Sorry.. I need to think more before I type. 8'' block. 10'' bolts.. 1 1/2'' plate. So my first response was right.. You would have to lift the garage 4 inches in order to clear the bolts and the bottom plate.


----------



## Simon96Taco (Nov 11, 2009)

Thanks for the feedback so far. I'm going to expose my rookie DIY status with a few dumb questions now 

1. What is "sheathing"? I assume it is the plywood that is laid on the outside of the studs, between the studs/siding?
2. How do I go about removing/replacing siding without destroying it?
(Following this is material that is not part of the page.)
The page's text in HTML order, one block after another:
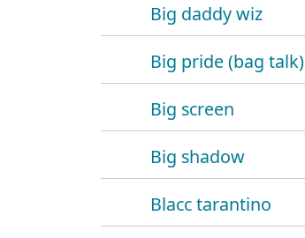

I had one small piece fall off on the front of the garage (to the left of the pic that is facing the open door) at ground level, and basically couldn't get it back on right. I screwed it into the sheathing(?) but it is bent and warped. I'd be scared to try and remove the big, long pieces all around the perimeter!
3. Anchor bolts - do you just free set these in the wet concrete, with the threads pointed up? And then drill holes in the 2x6 so they poke through the 2x6 such that you can thread a nut/washer on it?


----------



## Simon96Taco (Nov 11, 2009)

CopperClad said:


> Sorry.. I need to think more before I type. 8'' block. 10'' bolts.. 1 1/2'' plate. So my first response was right.. You would have to lift the garage 4 inches in order to clear the bolts and the bottom plate.


I must not be able to picture what's happening here, because I'm lost as to why the 4" lift is required....?


----------



## CopperClad (Jun 22, 2012)

I think I'm lost too.. :yes: It would only be 2''..


----------



## joecaption (Nov 30, 2011)

Simon96Taco said:


> Thanks for the feedback so far. I'm going to expose my rookie DIY status with a few dumb questions now
> 
> 1. What is "sheathing"? I assume it is the plywood that is laid on the outside of the studs, between the studs/siding?
> 2. How do I go about removing/replacing siding without destroying it? I had one small piece fall off on the front of the garage (to the left of the pic that is facing the open door) at ground level, and basically couldn't get it back on right. I screwed it into the sheathing(?) but it is bent and warped. I'd be scared to try and remove the big, long pieces all around the perimeter!
> 3. Anchor bolts - do you just free set these in the wet concrete, with the threads pointed up? And then drill holes in the 2x6 so they poke through the 2x6 such that you can thread a nut/washer on it?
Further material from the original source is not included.